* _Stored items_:
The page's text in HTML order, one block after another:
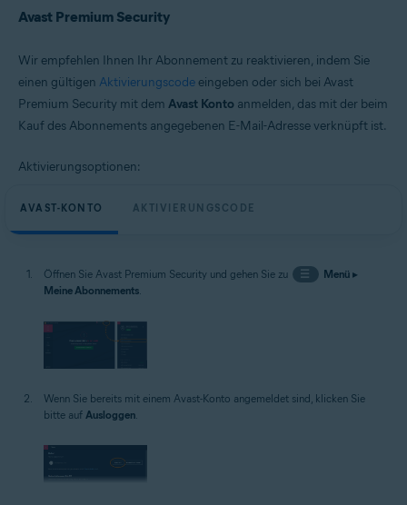
Avast Premium Security
Wir empfehlen Ihnen Ihr Abonnement zu reaktivieren, indem Sie
einen gültigen Aktivierungscode eingeben oder sich bei Avast
Premium Security mit dem Avast Konto anmelden, das mit der beim
Kauf des Abonnements angegebenen E-Mail-Adresse verknüpft ist.
Aktivierungsoptionen:
AVAST-KONTO AKTIVIERUNGSCODE
Öffnen Sie Avast Premium Security und gehen Sie zu ☰ Menü▸
Meine Abonnements.
Wenn Sie bereits mit einem Avast-Konto angemeldet sind, klicken Sie
bitte auf Ausloggen.
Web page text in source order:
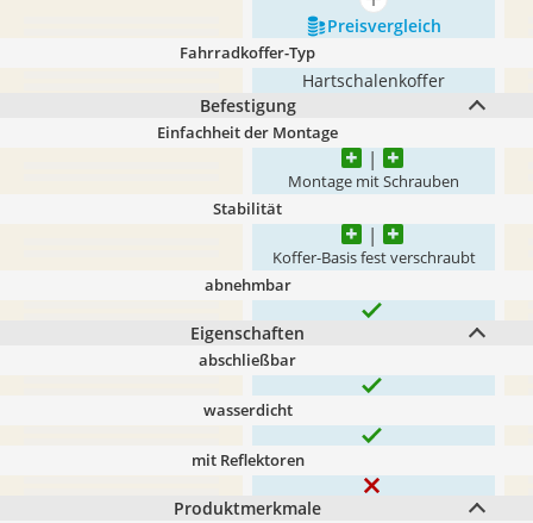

* _What you have to do_:
An exact copy of the entries above, with no pictures, is the required answer.

* _Answer below_:
The page's text in HTML order, one block after another:
Avast Premium Security
Wir empfehlen Ihnen Ihr Abonnement zu reaktivieren, indem Sie
einen gültigen Aktivierungscode eingeben oder sich bei Avast
Premium Security mit dem Avast Konto anmelden, das mit der beim
Kauf des Abonnements angegebenen E-Mail-Adresse verknüpft ist.
Aktivierungsoptionen:
AVAST-KONTO AKTIVIERUNGSCODE
Öffnen Sie Avast Premium Security und gehen Sie zu ☰ Menü▸
Meine Abonnements.
Wenn Sie bereits mit einem Avast-Konto angemeldet sind, klicken Sie
bitte auf Ausloggen.
Web page text in source order:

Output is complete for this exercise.